Ausstellungen werden in Umgebungen installiert, in denen Lagepläne zur Orientierung nützlich sein können. Selten wird jedoch eine Reihenfolge für das Erleben der Kunstwerke vorgeschlagen. Manchmal werden die Bewegungen der Besucher:innen von der Anordnung der Werke und den architektonischen Gegebenheiten absichtlich oder unabsichtlich geleitet. Die Besucher:innen sind aber von der Ausrichtung ungehindert und können sich in beliebiger Reihenfolge mit den Arbeiten auseinandersetzen. Mit der Auswahl der Werke für diese Perspektive auf die VIDEONALE.19 wird versucht, dieses Gefühl der freien Wahl beizubehalten und nur subtile Orientierungshilfen zu geben: es geht um das weitgefasste gemeinsame Thema der vielfältigen Formen von Grenzen und der unterschiedlichen Mittel, mit denen sie durchdrungen werden können. Bitte setzen Sie sich mit den Werken in beliebiger Reihenfolge auseinander und weichen Sie gern von diesem lockeren Pfad, der in viele Richtungen führt, ab, um Entdeckungen jenseits von ihm zu machen.

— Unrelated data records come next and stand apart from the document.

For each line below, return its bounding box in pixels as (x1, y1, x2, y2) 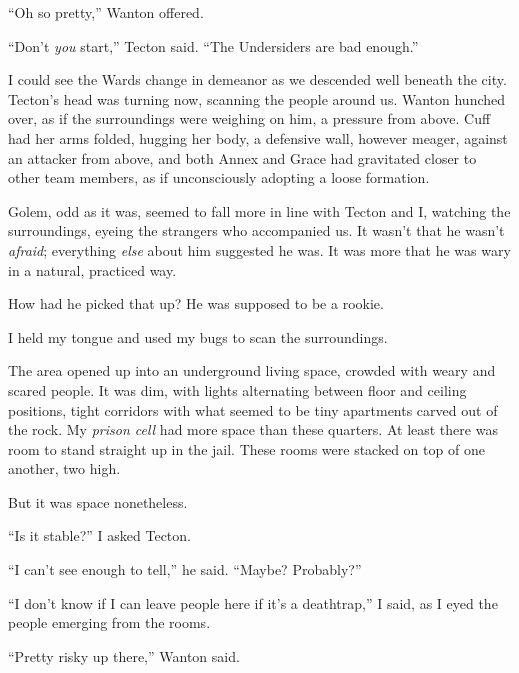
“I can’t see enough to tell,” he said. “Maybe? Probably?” (8, 559, 362, 580)
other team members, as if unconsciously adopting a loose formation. (8, 167, 430, 188)
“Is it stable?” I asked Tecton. (8, 525, 191, 546)
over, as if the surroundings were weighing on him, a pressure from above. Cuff (8, 108, 491, 129)
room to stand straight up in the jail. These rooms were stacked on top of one (8, 438, 485, 459)
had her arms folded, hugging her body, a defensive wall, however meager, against (8, 127, 508, 148)
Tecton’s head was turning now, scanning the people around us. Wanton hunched (8, 88, 506, 109)
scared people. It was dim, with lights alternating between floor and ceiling (8, 379, 467, 400)
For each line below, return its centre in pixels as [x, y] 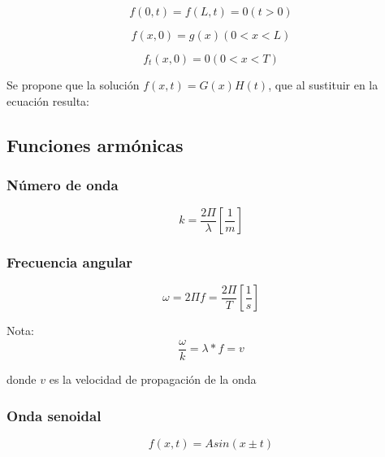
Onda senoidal [54, 415]
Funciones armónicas [95, 144]
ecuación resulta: [48, 100]
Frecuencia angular [70, 262]
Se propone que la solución [73, 85]
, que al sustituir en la [323, 85]
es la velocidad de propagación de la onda [153, 379]
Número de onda [63, 184]
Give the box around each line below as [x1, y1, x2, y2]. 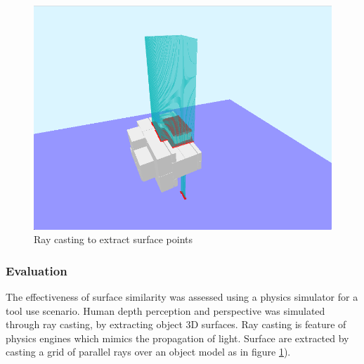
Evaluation [6, 261, 67, 279]
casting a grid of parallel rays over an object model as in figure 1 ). [6, 344, 291, 359]
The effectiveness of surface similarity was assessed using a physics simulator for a [6, 289, 358, 304]
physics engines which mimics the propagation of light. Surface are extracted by [6, 330, 349, 345]
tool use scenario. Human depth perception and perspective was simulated [6, 303, 325, 318]
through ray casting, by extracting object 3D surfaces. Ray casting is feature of [6, 317, 346, 332]
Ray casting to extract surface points [34, 232, 193, 247]
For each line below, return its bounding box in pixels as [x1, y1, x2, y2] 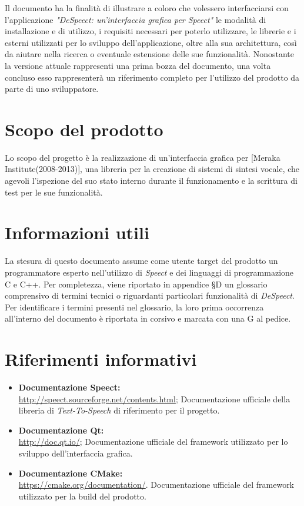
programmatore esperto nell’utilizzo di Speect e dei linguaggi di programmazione [5, 266, 294, 278]
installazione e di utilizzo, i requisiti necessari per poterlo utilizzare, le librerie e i [5, 25, 296, 37]
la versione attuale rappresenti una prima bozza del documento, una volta [5, 59, 271, 71]
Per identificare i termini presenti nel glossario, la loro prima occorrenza [5, 300, 264, 313]
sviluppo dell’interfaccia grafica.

Jedes Kunstwerk in dieser Auswahl bildet an sich schon eine einzigartige Konstellation. Manche teilen sich bestimmte Sterne – damit sind Punkte der Beziehung, Knoten der Solidarität gemeint. Zu den Themen, die erkundet werden, gehören: die Konfrontation mit und die Umgehung von rigiden Staatsgrenzen; indigene Widerstandsfähigkeit und Selbstbestimmung gegen vergangene und gegenwärtige Kolonialisierungen; Genderfluidität als eine Form der Reise zu sich; die Stärke migrantischer Erfahrungen im Kampf gegen Rassismus und Fremdenfeindlichkeit und für die Suche nach einer Heimat im Dazwischen; individuell bestimmte Grenzen der Identität als schützende Abgrenzungen.

Erik Martinson



Wenn Sie diese Perspektive erleben wollen, schauen Sie sich folgende Werke in der Reihenfolge Ihrer Wahl an:

Maija Blåfield | The Fantastic
Felipe Castelblanco & Lydia Zimmermann (in Zusammenarbeit mit Ñambi Rimai Media Collective) | AYÊNAN: Territorios de Agua
Ji Su Kang-Gatto | Vlog #8998 | Korean Karottenkuchen & Our Make-up Routine
Julian Quentin | Territory
Federico Cuatlacuatl Teles | Tiemperos del Antropoceno: TOLCHIKAUALISTLI


*Diese Perspektive wurde für die Ausstellung zur VIDEONALE.19 im Kunstmuseum Bonn kuratiert. Da nicht alle für diese Perspektive ausgewählten Werke im Online-Archiv gezeigt werden dürfen, kann das Programm hier leider nur unvollständig gesichtet werden.



Zur Person

Erik Martinson ist ein freier Kurator und Autor. Seine Projekte fanden in Institutionen wie Institute of Contemporary Arts, London; LUX, London; Contemporary Art Centre, Vilnius; Whitechapel Gallery, London; Contemporary Art Museum of Estonia, Tallinn; Cubitt Gallery, London;Kunstnernes Hus, Oslo; Rupert, Vilnius; Kim? Contemporary Art Centre, Riga; and CPR², New York statt.